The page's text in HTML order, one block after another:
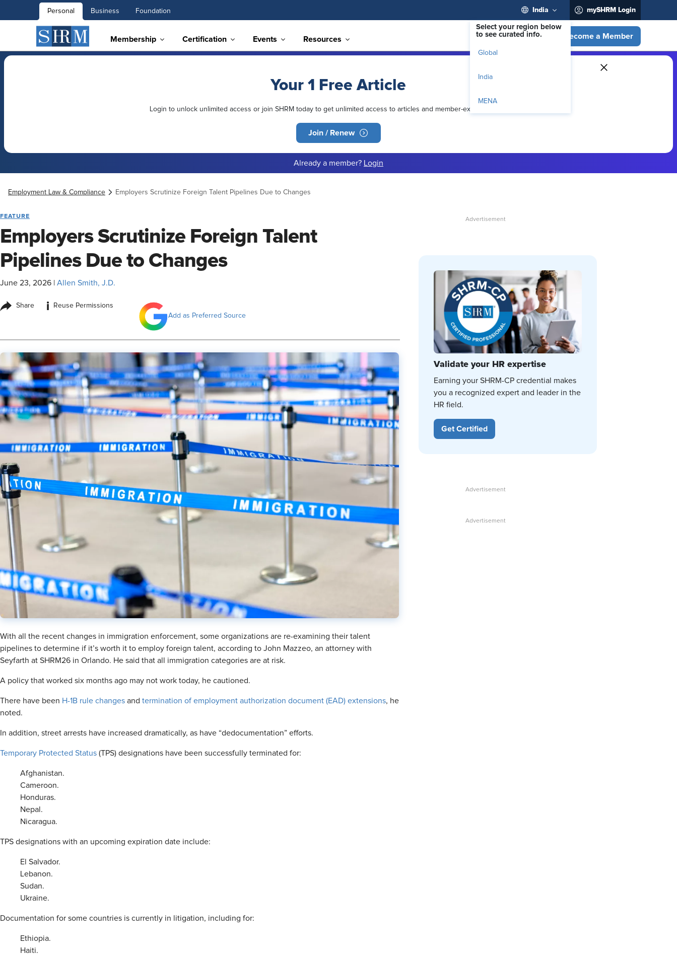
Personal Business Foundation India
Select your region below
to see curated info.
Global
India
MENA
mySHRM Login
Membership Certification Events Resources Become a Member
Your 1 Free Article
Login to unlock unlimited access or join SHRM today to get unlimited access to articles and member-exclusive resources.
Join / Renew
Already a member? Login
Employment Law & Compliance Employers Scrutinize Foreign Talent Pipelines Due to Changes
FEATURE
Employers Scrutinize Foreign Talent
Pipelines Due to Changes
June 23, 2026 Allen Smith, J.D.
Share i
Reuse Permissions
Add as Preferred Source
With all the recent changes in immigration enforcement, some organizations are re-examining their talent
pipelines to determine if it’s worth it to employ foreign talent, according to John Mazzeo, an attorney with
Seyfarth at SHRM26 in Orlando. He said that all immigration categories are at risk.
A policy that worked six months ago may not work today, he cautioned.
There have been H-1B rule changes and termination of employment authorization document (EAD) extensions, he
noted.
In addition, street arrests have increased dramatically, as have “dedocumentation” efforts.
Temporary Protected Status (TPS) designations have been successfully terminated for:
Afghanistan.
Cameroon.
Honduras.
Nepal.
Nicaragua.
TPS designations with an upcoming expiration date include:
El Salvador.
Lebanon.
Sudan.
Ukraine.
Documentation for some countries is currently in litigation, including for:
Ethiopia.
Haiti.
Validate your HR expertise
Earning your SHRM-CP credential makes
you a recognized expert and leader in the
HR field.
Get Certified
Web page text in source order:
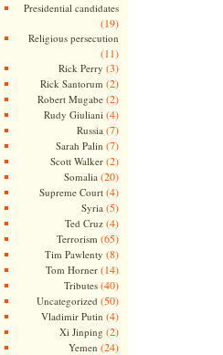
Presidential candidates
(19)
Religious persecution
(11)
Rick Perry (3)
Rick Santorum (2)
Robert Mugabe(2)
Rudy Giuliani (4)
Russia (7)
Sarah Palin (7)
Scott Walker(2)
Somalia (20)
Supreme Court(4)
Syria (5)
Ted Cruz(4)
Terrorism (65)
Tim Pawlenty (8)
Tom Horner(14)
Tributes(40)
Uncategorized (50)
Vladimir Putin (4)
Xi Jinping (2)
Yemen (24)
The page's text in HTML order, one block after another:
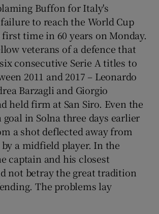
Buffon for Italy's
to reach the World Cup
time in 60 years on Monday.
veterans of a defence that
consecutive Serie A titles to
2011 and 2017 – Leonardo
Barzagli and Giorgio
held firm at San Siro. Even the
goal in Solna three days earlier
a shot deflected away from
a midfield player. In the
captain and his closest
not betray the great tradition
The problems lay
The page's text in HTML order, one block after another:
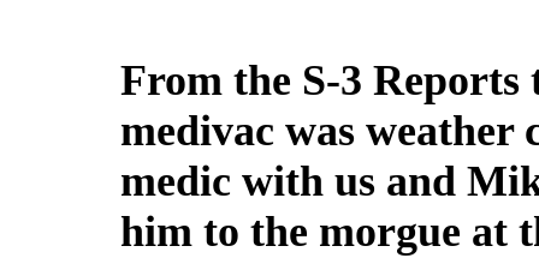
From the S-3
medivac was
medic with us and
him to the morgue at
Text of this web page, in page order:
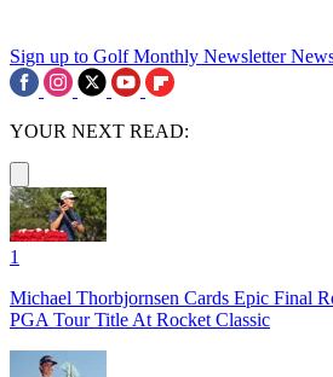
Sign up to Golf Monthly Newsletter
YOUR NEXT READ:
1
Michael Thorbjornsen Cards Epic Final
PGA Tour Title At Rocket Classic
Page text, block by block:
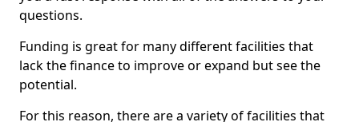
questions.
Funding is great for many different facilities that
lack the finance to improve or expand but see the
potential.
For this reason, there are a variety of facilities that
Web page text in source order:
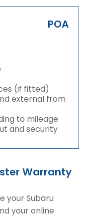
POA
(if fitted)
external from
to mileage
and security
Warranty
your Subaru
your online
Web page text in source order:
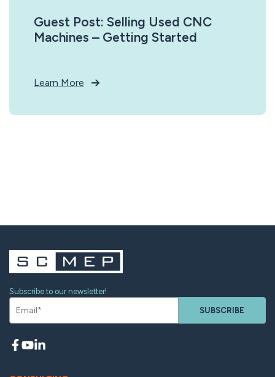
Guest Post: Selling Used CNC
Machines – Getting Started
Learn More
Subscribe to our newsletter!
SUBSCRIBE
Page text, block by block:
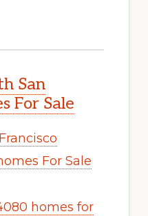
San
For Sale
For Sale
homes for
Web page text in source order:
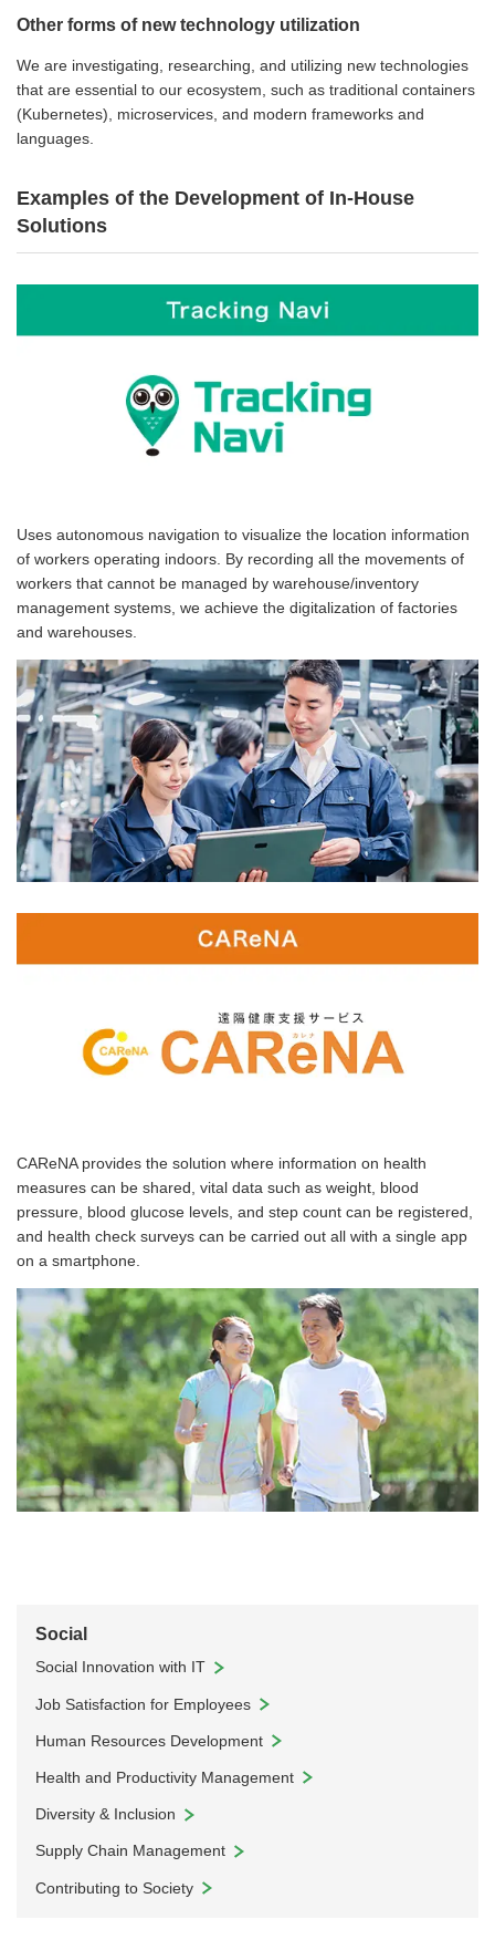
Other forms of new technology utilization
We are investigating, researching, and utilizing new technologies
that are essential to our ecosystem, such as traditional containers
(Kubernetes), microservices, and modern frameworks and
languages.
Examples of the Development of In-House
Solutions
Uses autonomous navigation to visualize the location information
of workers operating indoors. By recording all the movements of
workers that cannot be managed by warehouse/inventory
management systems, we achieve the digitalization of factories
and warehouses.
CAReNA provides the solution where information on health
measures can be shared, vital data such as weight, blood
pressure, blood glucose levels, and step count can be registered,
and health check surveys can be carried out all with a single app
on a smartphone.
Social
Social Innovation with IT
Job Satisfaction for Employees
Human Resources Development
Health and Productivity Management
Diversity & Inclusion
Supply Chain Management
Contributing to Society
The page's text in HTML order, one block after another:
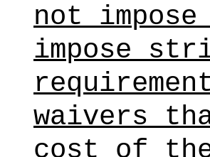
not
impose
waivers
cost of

» **The problem**
Return the material exactly as given above, picture-free.

» **Response to this task**
The page's text in HTML order, one block after another:
Personal Business Foundation India
Select your region below
to see curated info.
Global
India
MENA
mySHRM Login
Membership Certification Events Resources Become a Member
Your 1 Free Article
Login to unlock unlimited access or join SHRM today to get unlimited access to articles and member-exclusive resources.
Join / Renew
Already a member? Login
Employment Law & Compliance Employers Scrutinize Foreign Talent Pipelines Due to Changes
FEATURE
Employers Scrutinize Foreign Talent
Pipelines Due to Changes
June 23, 2026 Allen Smith, J.D.
Share i
Reuse Permissions
Add as Preferred Source
With all the recent changes in immigration enforcement, some organizations are re-examining their talent
pipelines to determine if it’s worth it to employ foreign talent, according to John Mazzeo, an attorney with
Seyfarth at SHRM26 in Orlando. He said that all immigration categories are at risk.
A policy that worked six months ago may not work today, he cautioned.
There have been H-1B rule changes and termination of employment authorization document (EAD) extensions, he
noted.
In addition, street arrests have increased dramatically, as have “dedocumentation” efforts.
Temporary Protected Status (TPS) designations have been successfully terminated for:
Afghanistan.
Cameroon.
Honduras.
Nepal.
Nicaragua.
TPS designations with an upcoming expiration date include:
El Salvador.
Lebanon.
Sudan.
Ukraine.
Documentation for some countries is currently in litigation, including for:
Ethiopia.
Haiti.
Validate your HR expertise
Earning your SHRM-CP credential makes
you a recognized expert and leader in the
HR field.
Get Certified
Web page text in source order:
Presidential candidates
(19)
Religious persecution
(11)
Rick Perry (3)
Rick Santorum (2)
Robert Mugabe(2)
Rudy Giuliani (4)
Russia (7)
Sarah Palin (7)
Scott Walker(2)
Somalia (20)
Supreme Court(4)
Syria (5)
Ted Cruz(4)
Terrorism (65)
Tim Pawlenty (8)
Tom Horner(14)
Tributes(40)
Uncategorized (50)
Vladimir Putin (4)
Xi Jinping (2)
Yemen (24)
The page's text in HTML order, one block after another:
Buffon for Italy's
to reach the World Cup
time in 60 years on Monday.
veterans of a defence that
consecutive Serie A titles to
2011 and 2017 – Leonardo
Barzagli and Giorgio
held firm at San Siro. Even the
goal in Solna three days earlier
a shot deflected away from
a midfield player. In the
captain and his closest
not betray the great tradition
The problems lay
The page's text in HTML order, one block after another:
From the S-3
medivac was
medic with us and
him to the morgue at
Text of this web page, in page order:
Sign up to Golf Monthly Newsletter
YOUR NEXT READ:
1
Michael Thorbjornsen Cards Epic Final
PGA Tour Title At Rocket Classic
Page text, block by block:
questions.
Funding is great for many different facilities that
lack the finance to improve or expand but see the
potential.
For this reason, there are a variety of facilities that
Web page text in source order:
POA
(if fitted)
external from
to mileage
and security
Warranty
your Subaru
your online
Web page text in source order:
Guest Post: Selling Used CNC
Machines – Getting Started
Learn More
Subscribe to our newsletter!
SUBSCRIBE
Page text, block by block:
San
For Sale
For Sale
homes for
Web page text in source order:
Other forms of new technology utilization
We are investigating, researching, and utilizing new technologies
that are essential to our ecosystem, such as traditional containers
(Kubernetes), microservices, and modern frameworks and
languages.
Examples of the Development of In-House
Solutions
Uses autonomous navigation to visualize the location information
of workers operating indoors. By recording all the movements of
workers that cannot be managed by warehouse/inventory
management systems, we achieve the digitalization of factories
and warehouses.
CAReNA provides the solution where information on health
measures can be shared, vital data such as weight, blood
pressure, blood glucose levels, and step count can be registered,
and health check surveys can be carried out all with a single app
on a smartphone.
Social
Social Innovation with IT
Job Satisfaction for Employees
Human Resources Development
Health and Productivity Management
Diversity & Inclusion
Supply Chain Management
Contributing to Society
The page's text in HTML order, one block after another:
not
impose
waivers
cost of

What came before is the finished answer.